Дядя Лёня был хромой. Он ходил, шаркающе выворачивая ногу. Летом всегда без рубашки, обнажив нестарое, но запущенное тело. У него были русые кудри, прямо как в русских сказках у Ивана – дурака иль царевича.
Говорили, что ещё в детстве он откуда-то свалился, а сама баба Надя была пьяна и несколько суток даже не замечала, что он покалечился. А ещё что она так часто пила, что не могла кормить его во младенчестве молоком – кормящая соседка, годующая своего сына, Лёни ровесника, приходила кормить излишками из жалости.

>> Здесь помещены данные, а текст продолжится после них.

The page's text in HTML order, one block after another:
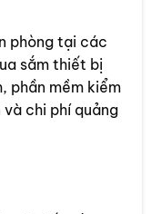
phòng tại các
sắm thiết bị
phần mềm kiểm
chi phí quảng
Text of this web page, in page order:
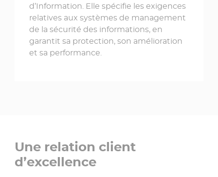
d’Information. Elle spécifie les exigences
relatives aux systèmes de management
de la sécurité des informations, en
garantit sa protection, son amélioration
et sa performance.
Une relation client
d’excellence
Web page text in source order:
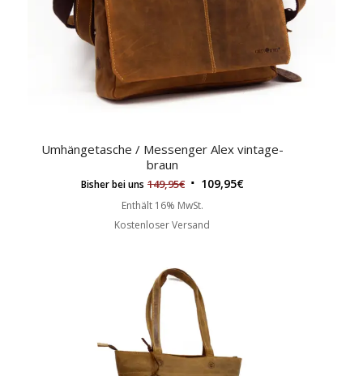
Umhängetasche / Messenger Alex vintage-
braun
Bisher bei uns 149,95€ 109,95€
Enthält 16% MwSt.
Kostenloser Versand
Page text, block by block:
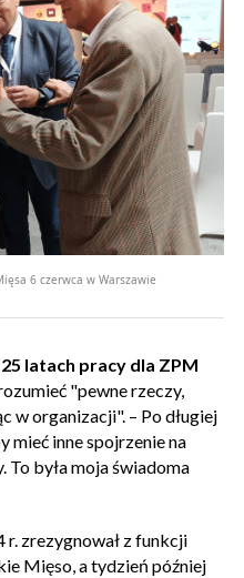
6 czerwca w Warszawie
latach pracy dla ZPM
"pewne rzeczy,
w organizacji". – Po długiej
mieć inne spojrzenie na
To była moja świadoma
r. zrezygnował z funkcji
Mięso, a tydzień później
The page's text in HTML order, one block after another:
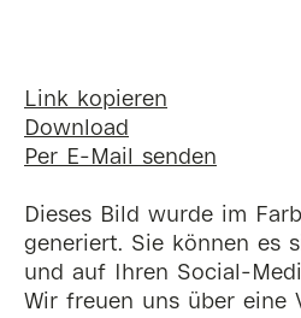
Link kopieren
Download
Per E-Mail senden
Dieses Bild wurde im
generiert. Sie können es
und auf Ihren Social-
Wir freuen uns über eine
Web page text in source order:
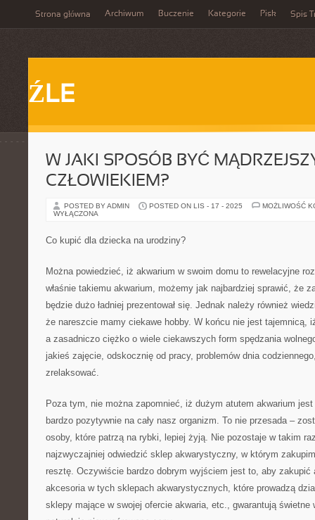
Strona główna Archiwum Buczenie Kategorie Pisk Spis
ŹLE
W JAKI SPOSÓB BYĆ
CZŁOWIEKIEM?
POSTED BY ADMIN POSTED ON LIS - 17 - 2025
MOŻLIWOŚĆ
WYŁĄCZONA
Co kupić dla dziecka na urodziny?
Można powiedzieć, iż akwarium w swoim domu to rewelacyjne
właśnie takiemu akwarium, możemy jak najbardziej sprawić, że
będzie dużo ładniej prezentował się. Jednak należy również
że nareszcie mamy ciekawe hobby. W końcu nie jest tajemnicą,
a zasadniczo ciężko o wiele ciekawszych form spędzania
jakieś zajęcie, odskocznię od pracy, problemów dnia
zrelaksować.
Poza tym, nie można zapomnieć, iż dużym atutem akwarium jest
bardzo pozytywnie na cały nasz organizm. To nie przesada –
osoby, które patrzą na rybki, lepiej żyją. Nie pozostaje w takim
najzwyczajniej odwiedzić sklep akwarystyczny, w którym
resztę. Oczywiście bardzo dobrym wyjściem jest to, aby zakupić
akcesoria w tych sklepach akwarystycznych, które prowadzą
sklepy mające w swojej ofercie akwaria, etc., gwarantują świetne
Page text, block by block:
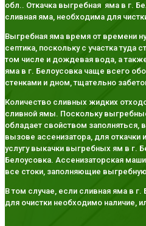
обл.. Откачка выгребная яма в г.
сливная яма, необходима для
Выгребная яма время от времени
септика, поскольку с участка туда
том числе и дождевая вода, а
яма в г. Белоусовка чаще всего
стенками и дном, тщательно
Количество сливных жидких
сливной ямы. Поскольку
обладает свойством заполняться,
вызове ассенизатора, для откачки
услугу выкачки выгребных ям в г.
Белоусовка. Ассенизаторская
все стоки, заполняющие
В том случае, если сливная яма в
для очистки необходимо наличие,
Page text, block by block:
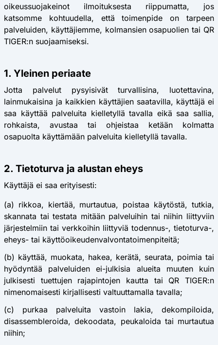
oikeussuojakeinot ilmoituksesta riippumatta, jos
katsomme kohtuudella, että toimenpide on tarpeen
palveluiden, käyttäjiemme, kolmansien osapuolien tai QR
TIGER:n suojaamiseksi.
1. Yleinen periaate
Jotta palvelut pysyisivät turvallisina, luotettavina,
lainmukaisina ja kaikkien käyttäjien saatavilla, käyttäjä ei
saa käyttää palveluita kielletyllä tavalla eikä saa sallia,
rohkaista, avustaa tai ohjeistaa ketään kolmatta
osapuolta käyttämään palveluita kielletyllä tavalla.
2. Tietoturva ja alustan eheys
Käyttäjä ei saa erityisesti:
(a) rikkoa, kiertää, murtautua, poistaa käytöstä, tutkia,
skannata tai testata mitään palveluihin tai niihin liittyviin
järjestelmiin tai verkkoihin liittyviä todennus-, tietoturva-,
eheys- tai käyttöoikeudenvalvontatoimenpiteitä;
(b) käyttää, muokata, hakea, kerätä, seurata, poimia tai
hyödyntää palveluiden ei-julkisia alueita muuten kuin
julkisesti tuettujen rajapintojen kautta tai QR TIGER:n
nimenomaisesti kirjallisesti valtuuttamalla tavalla;
(c) purkaa palveluita vastoin lakia, dekompiloida,
disassembleroida, dekoodata, peukaloida tai murtautua
niihin;
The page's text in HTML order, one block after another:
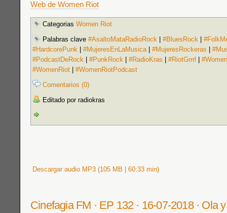
Web de Women Riot
Categorias Women Riot
Palabras clave #AsaltoMataRadioRock #BluesRock
#HardcorePunk
#MujeresEnLaMusica| #MujeresRockeras
#PodcastDeRock
#PunkRock #RadioKras #RiotGrrrl
#WomenRiot
#WomenRiotPodcast
Comentarios (0)
Editado por radiokras
Descargar audio MP3 (105 MB | 60:33 min)
Cinefagia FM · EP 132 · 16-07-2018 · Ola
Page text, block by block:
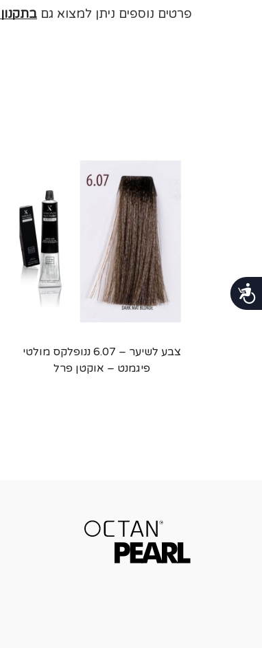
נגישות
פרטים נוספים ניתן למצוא גם
צבע לשיער – 6.07 ננופלקס מולטי
פיגמנט – אוקטן פרל
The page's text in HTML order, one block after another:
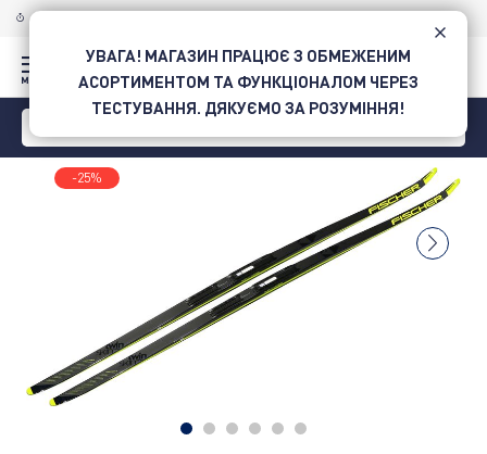
ДОСТАВКА ПО УКРАЇНІ
-25%
УВАГА! МАГАЗИН ПРАЦЮЄ З ОБМЕЖЕНИМ
АСОРТИМЕНТОМ ТА ФУНКЦІОНАЛОМ ЧЕРЕЗ
ТЕСТУВАННЯ. ДЯКУЄМО ЗА РОЗУМІННЯ!
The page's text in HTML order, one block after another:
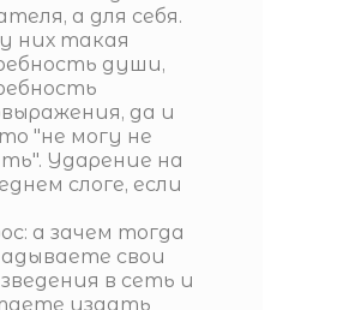
а для себя.
них такая
души,
да и
"не могу не
Ударение на
слоге, если
а зачем тогда
свои
в сеть и
издать

Большой, не по семье, дом был запущенным. Бедность – шаром покати; всё, что можно было пропить – всё пропито. Голые неровные стены с сырой известью, трухлявый пол, под которым резвились крысы.
Спали на полу, на тряпье. Трещину в стене скрывал старый ковёр. На ковре фотографии – давно ушедший муж, о котором никто не знал абсолютно ничего. Сама баба Надя, кажется, не слишком уж могла припомнить, кто он и откуда взялся. Невестка – мать Сашки, красивая женщина, с чуть выпученными от испуга глазами. Асимметричное лицо, непослушные чёрные волосы – умерла, отравившись денатуратом.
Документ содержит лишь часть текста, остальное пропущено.